Each group GL(n,\R) can be thought of in any of the following ways:

Arithmetic functions

Function Value Similar groups Explanation
dimension of an algebraic group n^2 The group is a Zariski open subset of the matrix algebra (which can be identified with \R^{n^2}), defined as the set of elements of nonzero determinant. Note that the determinant map is a polynomial map.
dimension of a real Lie group n^2 The group is an open subset of the matrix algebra (which can be identified with \R^{n^2}), defined as the set of elements of nonzero determinant. Note that the determinant map is jointly continuous

Group properties

Abstract group properties

Property Satisfied?

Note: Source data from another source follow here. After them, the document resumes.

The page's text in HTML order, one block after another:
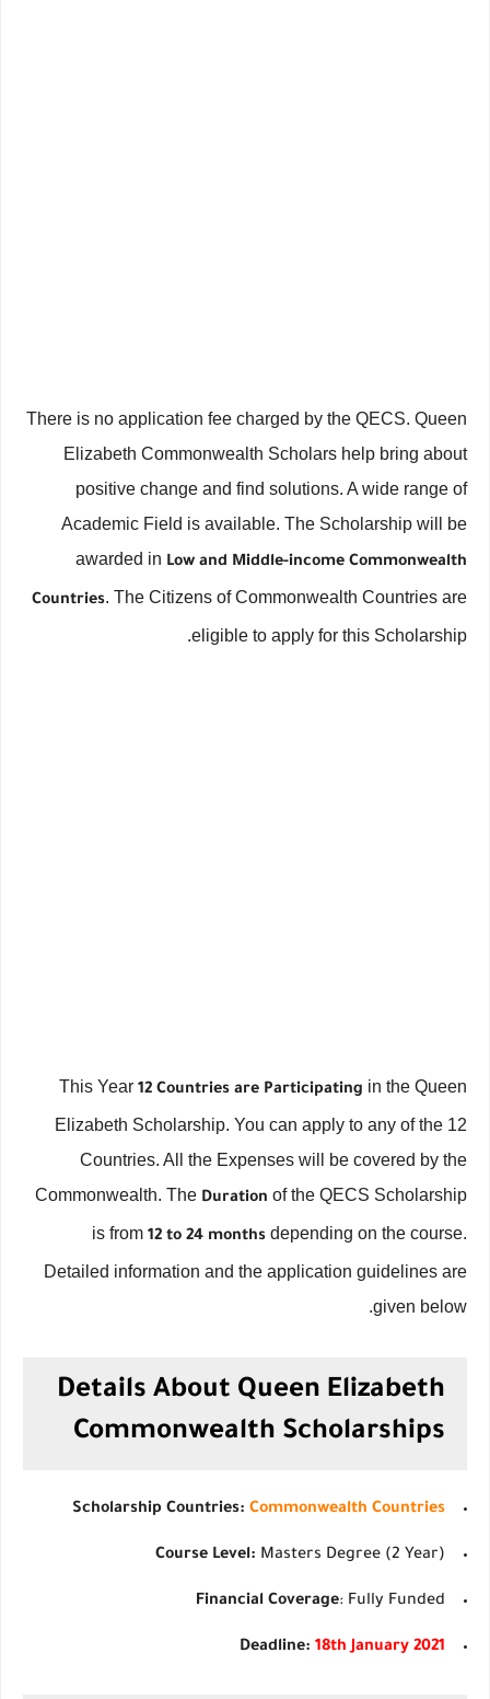
There is no application fee charged by the QECS. Queen
Elizabeth Commonwealth Scholars help bring about
positive change and find solutions. A wide range of
Academic Field is available. The Scholarship will be
awarded in Low and Middle-income Commonwealth
Countries. The Citizens of Commonwealth Countries are
eligible to apply for this Scholarship.
This Year 12 Countries are Participating in the Queen
Elizabeth Scholarship. You can apply to any of the 12
Countries. All the Expenses will be covered by the
Commonwealth. The Duration of the QECS Scholarship
is from 12 to 24 months depending on the course.
Detailed information and the application guidelines are
given below.
Details About Queen Elizabeth
Commonwealth Scholarships
Scholarship Countries: Commonwealth Countries
Course Level: Masters Degree (2 Year)
Financial Coverage: Fully Funded
Deadline: 18th January 2021
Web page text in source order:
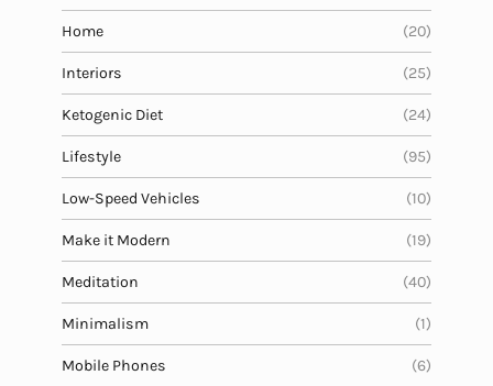
Home (20)
Interiors (25)
Ketogenic Diet (24)
Lifestyle (95)
Low-Speed Vehicles (10)
Make it Modern (19)
Meditation (40)
Minimalism (1)
Mobile Phones (6)
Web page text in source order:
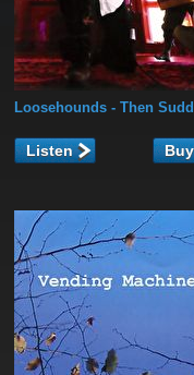
Loosehounds - Then
Listen
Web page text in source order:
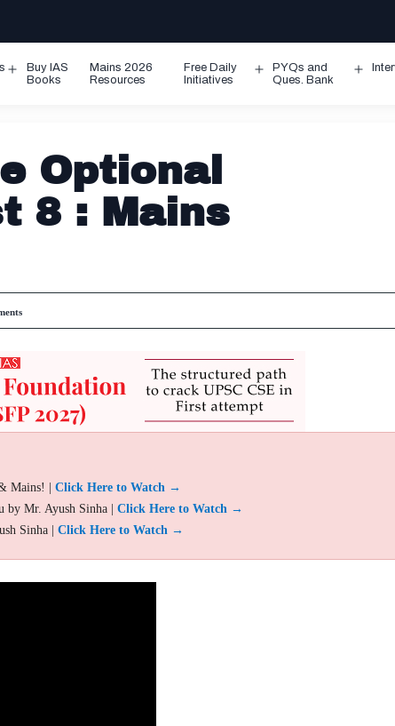
Open
Buy IAS
Books
Mains 2026
Resources
Free Daily
Initiatives
Open
PYQs and
Ques. Bank
Optional
8 : Mains
Mains! | Click Here to Watch →
by Mr. Ayush Sinha | Click Here to Watch →
Sinha | Click Here to Watch →
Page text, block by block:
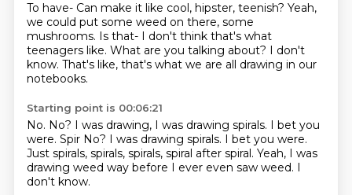
To have- Can make it like cool, hipster, teenish? Yeah,
we could put some weed on there, some
mushrooms. Is that- I don't think that's what
teenagers like. What are you talking about? I don't
know. That's like, that's what we are all drawing in our
notebooks.
Starting point is 00:06:21
No. No? I was drawing, I was drawing spirals. I bet you
were. Spir No? I was drawing spirals. I bet you were.
Just spirals, spirals, spirals, spiral after spiral. Yeah, I was
drawing weed way before I ever even saw weed. I
don't know.

Explanation
abelian group No except for n = 1 Follows from center of general linear group is group of scalar matrices over center
nilpotent group No except for n = 1 Follows from special linear group is quasisimple
solvable group No except for n = 1 Follows from special linear group is quasisimple
simple group No Has a proper nontrivial center, also has normal subgroup SL(2,\R).
almost simple group No Has a nontrivial center.
quasisimple group No Not a perfect group; has a nontrivial homomorphism to an abelian group, namely the determinant map
almost quasisimple group Yes Follows from special linear group is quasisimple

Topological/Lie group properties

The topology here is the subspace topology from the Euclidean topology on the set of all matrices, which is identified with the Euclidean space \R^4.

Property Satisfied? Explanation
connected topological group No the matrices with positive determinant form one connected component. The matrices with negative determinant form the other connected component.
compact group No The determinant map is continuous and surjective to the non-compact set of nonzero reals.